Да! дело кончено! Где-то ты, где ты теперь, бедный акцизник, и не чешется ли у тебя лоб, как у молодого козленка, у которого пробиваются рога?
Глава девятая
Влюбленная Бизюкина уже давно слышала сквозь затворенную дверь кабинета то тихое утиное плесканье, то ярые взбрызги и горловые фиоритуры; но все это уже кончилось, а Термосесов не является. Неужто он еще не наговорился с этим своим бессловесным вихрястым князем, или он спит?.. Чего мудреного: ведь он устал с дороги. Или он, может быть, читает?.. Что он читает?

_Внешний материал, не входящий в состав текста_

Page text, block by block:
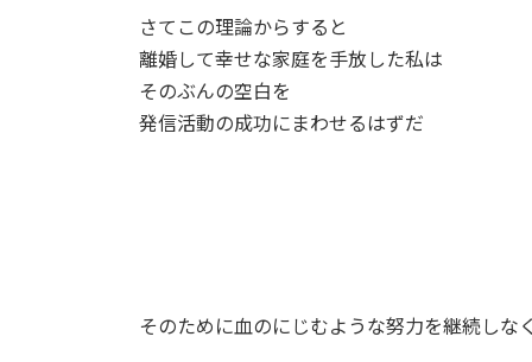
さてこの理論からすると
離婚して幸せな家庭を手放した私は
そのぶんの空白を
発信活動の成功にまわせるはずだ
そのために血のにじむような努力を継続しな
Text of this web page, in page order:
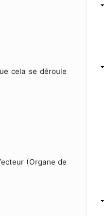
cela se déroule
(Organe de
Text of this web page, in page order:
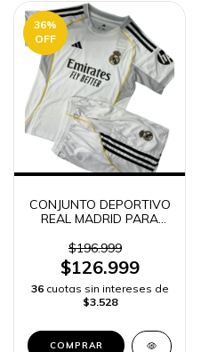
36%
OFF
CONJUNTO DEPORTIVO
REAL MADRID PARA
$196.999
$126.999
36 cuotas sin intereses de
$3.528
COMPRAR
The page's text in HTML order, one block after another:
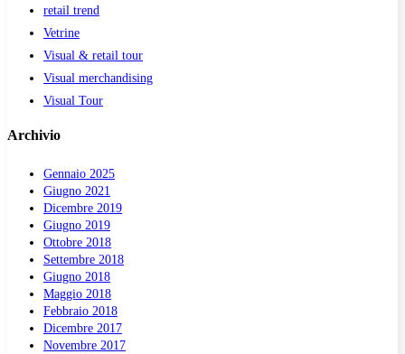
retail trend
Vetrine
Visual & retail tour
Visual merchandising
Visual Tour
Archivio
Gennaio 2025
Giugno 2021
Dicembre 2019
Giugno 2019
Ottobre 2018
Settembre 2018
Giugno 2018
Maggio 2018
Febbraio 2018
Dicembre 2017
Novembre 2017
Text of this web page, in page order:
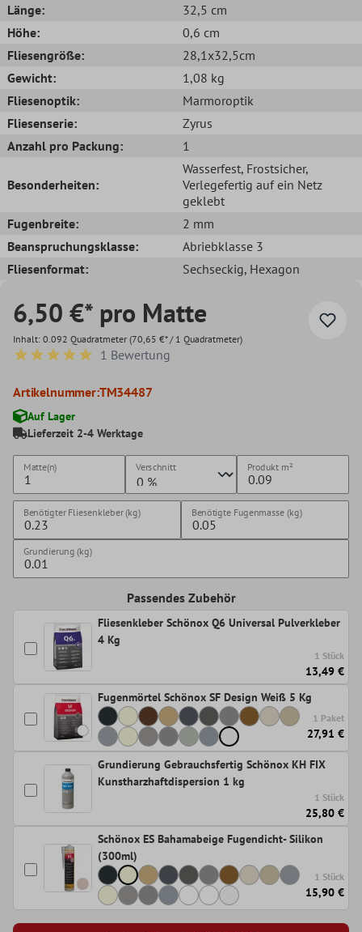
Länge:
32,5 cm
Höhe:
0,6 cm
Fliesengröße:
28,1x32,5cm
Gewicht:
1,08 kg
Fliesenoptik:
Marmoroptik
Fliesenserie:
Zyrus
Anzahl pro Packung:
1
Besonderheiten:
Wasserfest, Frostsicher,
Verlegefertig auf ein Netz
geklebt
Fugenbreite:
2 mm
Beanspruchungsklasse:
Abriebklasse 3
Fliesenformat:
Sechseckig, Hexagon
6,50 €* pro Matte
Inhalt: 0.092 Quadratmeter (70,65 €* / 1 Quadratmeter)
Durchschnittliche Bewertung von 5 von 5 Sternen
1 Bewertung
Artikelnummer:TM34487
Auf Lager
Lieferzeit 2-4 Werktage
Matte(n) Verschnitt Produkt m²
Benötigter Fliesenkleber (kg) Benötigte Fugenmasse (kg)
Grundierung (kg)
Passendes Zubehör
Fliesenkleber Schönox Q6 Universal Pulverkleber
4 Kg
1 Stück
13,49 €
Fugenmörtel Schönox SF Design Weiß 5 Kg
1 Paket
27,91 €
Grundierung Gebrauchsfertig Schönox KH FIX
Kunstharzhaftdispersion 1 kg
1 Stück
25,80 €
Schönox ES Bahamabeige Fugendicht- Silikon
(300ml)
1 Stück
15,90 €
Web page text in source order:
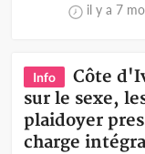
il y a 7
Info
Côte
sur le sexe,
plaidoyer
charge

И на что ему читать, когда он сам умнее всех, кто пишет?.. Но во время этих впечатлений дверь отворилась, и на пороге предстал мальчик Ермошка с тазом, полным мыльной водой, и не затворил за собою двери, а через это Дарье Николаевне стало все видно. Вон далеко, в глубине комнаты, маленькая фигурка вихрястого князька, который смотрел в окно, а вон тут же возле него, но несколько ближе, мясистый торс Термосесова. Ревизор и его письмоводитель оба были в дезабилье. Борноволоков был в панталонах и белой как кипень голландской рубашке, по которой через плечи лежали крест-накрест две алые ленты шелковых подтяжек; его маленькая белокурая головка была приглажена, и он еще тщательнее натирал ее металлическою щеткой. Термосесов же стоял весь выпуклый, представляясь и всею своею физиономией и всею фигурой: ворот его рубахи был расстегнут, и далеко за локоть засученные рукава открывали мускулистые и обросшие волосами руки.